# New Almost Clausing 8520 Owner



## Briney Eye (Aug 11, 2017)

Should be picking up the mill and tooling in the morning.  I'm looking forward to getting it cleaned up (and probably painted) and moved into my little shop. It's in pretty good shape, in a pro shop for many years (A few feet from a Hardinge HLV). Some TLC and I'll have a nice mill to go with my little Logan lathe. Love this old iron.


----------



## dlane (Aug 11, 2017)

Welcom to the fun ,  we'll   /I'll need pics, 
should be a good one


----------



## Briney Eye (Aug 11, 2017)

dlane said:


> Welcom to the fun ,  we'll   /I'll need pics,
> should be a good one


I intend to document some of the effort. It's running on single-phase now, so there will be a new motor and VFD, and I _love_ the TouchDRO setup I installed on the lathe, so I'll be doing that (I'm wondering how I'll like using one tablet for both machines). It will be fun.


----------



## Briney Eye (Aug 12, 2017)

Hauled it home in pieces.


----------



## Briney Eye (Aug 12, 2017)

Purple Power got the old gunk off of the column pretty quick.


----------



## Silverbullet (Aug 13, 2017)

Hi welcome to the site, nice mill you will be happy with it. Congratulations


----------



## Briney Eye (Sep 4, 2017)

After a lot of scrubbing and a little touch-up painting, it's beginning to take shape.  Testing out the Fuji VFD.


----------



## Briney Eye (Sep 4, 2017)

How many people actually have an unbroken brake plate?  I decided to give silver brazing a try.  This is a bad design.  The hole creates a stress riser, guaranteeing that they will break there.


----------



## Briney Eye (Sep 4, 2017)

There was too much wear on the inside of the cone pulley (another reason the brake breaks).  I'm turning it 0.200" oversize in order to sleeve it.


----------



## Briney Eye (Sep 4, 2017)

Out of sequence, but here's how I polished up the ram.  A light touch with some 180 shop roll, then a buff with 400.  Used the four-jaw because it didn't take much runout to make my little Logan start to shake.  Once it was indicated in it was happier the faster I spun it.  The belt made a cute little chirp every time I started it, though.  Did the same thing with the quill.  Everything moves silky smooth now.


----------



## 34_40 (Sep 4, 2017)

Nice mill you've picked up, can't wait to see the final assembly.


----------



## Briney Eye (Sep 4, 2017)

Got the new motor and VFD temporarily wired up and programmed.  The idler pulley seemed to spin smoothly, but when I put a belt on it made a terrible rumbling noise.  Gee, I wonder why?

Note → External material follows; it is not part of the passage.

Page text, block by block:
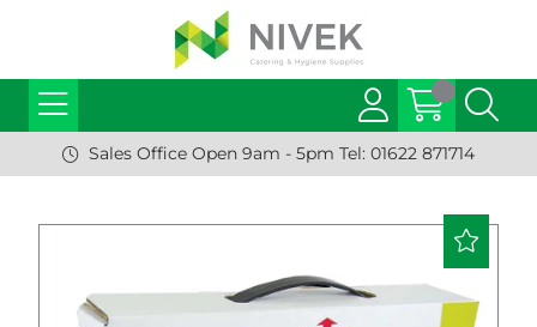
Sales Office Open 9am - 5pm Tel: 01622 871714

So, do I sleeve this one too, or do you think Loctite retaining compound might take up the slack?  I have some 648, but I think I'd need 680.  I'd have to install the shaft and other bearing, squirt some compound, then push this one on and hope it all lined up properly.  I don't know if I'd ever get it apart again, either.


----------



## woodchucker (Sep 4, 2017)

Briney Eye said:


> How many people actually have an unbroken brake plate?  I decided to give silver brazing a try.  This is a bad design.  The hole creates a stress riser, guaranteeing that they will break there.
> 
> View attachment 241067


That hole eliminates the stress riser.
But it is a bad design, mine broke there too. I had it nickel welded.


----------



## woodchucker (Sep 4, 2017)

Briney Eye said:


> Got the new motor and VFD temporarily wired up and programmed.  The idler pulley seemed to spin smoothly, but when I put a belt on it made a terrible rumbling noise.  Gee, I wonder why?
> 
> View attachment 241079
> 
> ...



I sleeved mine. And used perm loctite on the sleeve. I made a plug larger than the ID of the cleaned up pulley. I heated the pulley and pressed it in. Then bore it out. Then pressed the new bearing in.

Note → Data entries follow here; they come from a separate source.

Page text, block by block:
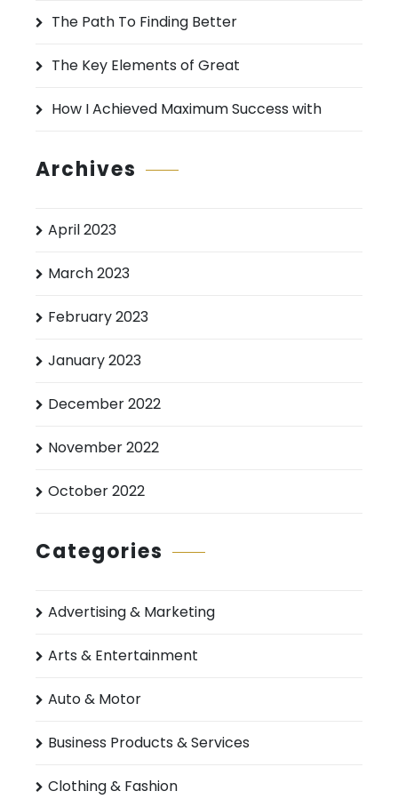
:
The Path To Finding Better
The Key Elements of Great
How I Achieved Maximum Success with
Archives
April 2023
March 2023
February 2023
January 2023
December 2022
November 2022
October 2022
Categories
Advertising & Marketing
Arts & Entertainment
Auto & Motor
Business Products & Services
Clothing & Fashion
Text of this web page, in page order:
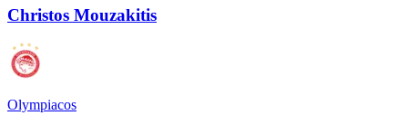
Christos Mouzakitis
Olympiacos

After using this mill a while, the VFD seems like a good idea. I didn't want one, but now would like it.


----------



## Briney Eye (Sep 4, 2017)

woodchucker said:


> That hole eliminates the stress riser.
> But it is a bad design, mine broke there too. I had it nickel welded.



Agree to disagree.  What I want to do is clamp it up to a rotary table and cut that little hole and slot out with a 1/2" end mill, and traverse at least 1/2" both sides of where it was.  Then it would almost be a real flexure.  My wife doesn't know I need a rotary table to go with my mill yet .


----------



## Briney Eye (Sep 4, 2017)

woodchucker said:


> I sleeved mine. And used perm loctite on the sleeve. I made a plug larger than the ID of the cleaned up pulley. I heated the pulley and pressed it in. Then bore it out. Then pressed the new bearing in.
> 
> After using this mill a while, the VFD seems like a good idea. I didn't want one, but now would like it.

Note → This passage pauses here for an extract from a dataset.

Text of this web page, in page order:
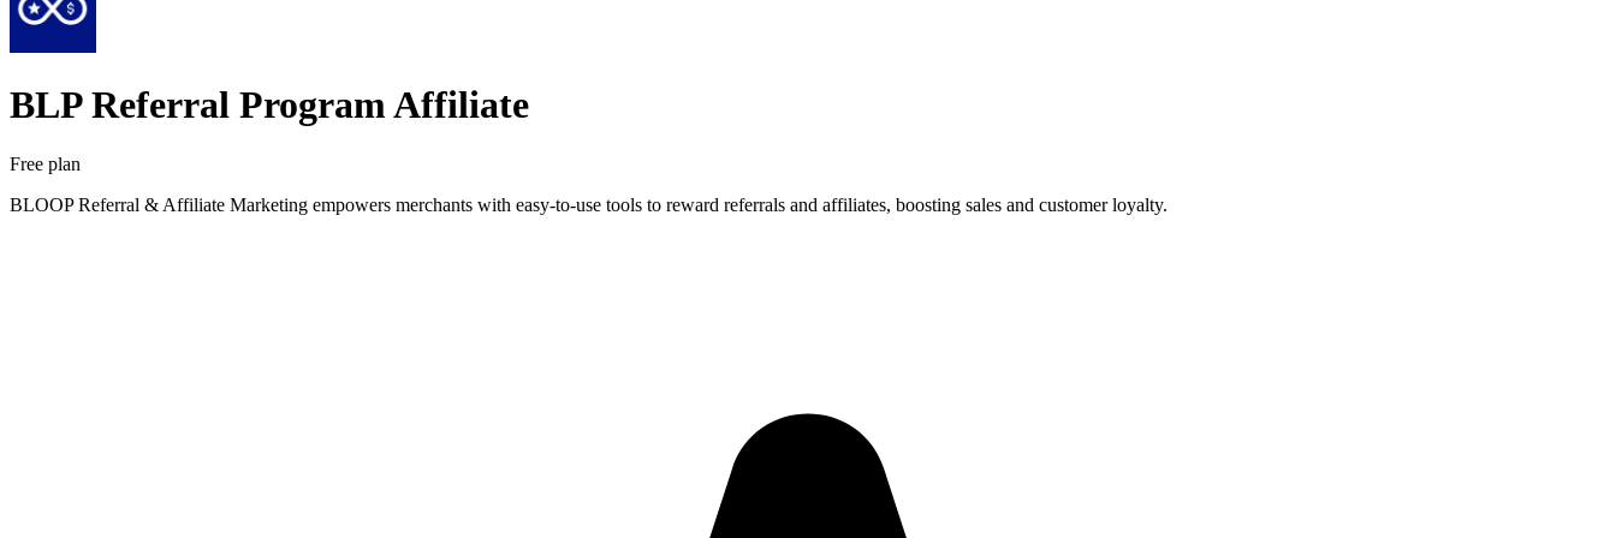
BLP Referral Program Affiliate
Free plan
BLOOP Referral & Affiliate Marketing empowers merchants with easy-to-use tools to reward referrals and affiliates, boosting sales and customer loyalty.

I decided to go with a 1/2 hp motor and Fuji "Frenic-Mini" VFD.  I guess I figured I ought to restrain myself with just a #2 Morse taper.

Of course, my drill press also has a MT2 spindle, and I put a 1 hp motor and Teco-Westinghouse VFD on it, but I wanted at least _some_ low-end torque over a broad speed range (all the way from 250 to 3100 without changing the belt).  It's been working great, and I can always temporarily reinstall the idler and two belts if I really need some grunt.

The Teco VFD has more bells and whistles, but the Fuji seems okay, and it's _tiny_.  Got them both from Wolf Automation.

ADDENDUM:  I wanted to mention that one reason I got the Fuji is because all the wiring comes out the bottom, and all the terminals are covered, which is nice if you're going to mount it on the wall next to the mill like I am.  The equivalent Teco also has all the wiring coming out of the bottom, but the terminals are more exposed.


----------



## Briney Eye (Sep 4, 2017)

woodchucker said:


> That hole eliminates the stress riser.
> But it is a bad design, mine broke there too. I had it nickel welded.



Oh, I forgot to mention that I'm planning to restrict the VFD speed range on the mill, so that it really just gives overlap between belt changes.


----------



## woodchucker (Sep 4, 2017)

Briney Eye said:


> Agree to disagree.  What I want to do is clamp it up to a rotary table and cut that little hole and slot out with a 1/2" end mill, and traverse at least 1/2" both sides of where it was.  Then it would almost be a real flexure.  My wife doesn't know I need a rotary table to go with my mill yet .


Yep, it's just my opinion. 
Did the silver soldering work?


----------



## Briney Eye (Sep 4, 2017)

woodchucker said:


> Yep, it's just my opinion.
> Did the silver soldering work?



Remains to be seen when it's all back together.  Got a real pretty joint with Harris Safety-Silv 45, though.


----------



## woodchucker (Sep 5, 2017)

Briney Eye said:


> Oh, I forgot to mention that I'm planning to restrict the VFD speed range on the mill, so that it really just gives overlap between belt changes.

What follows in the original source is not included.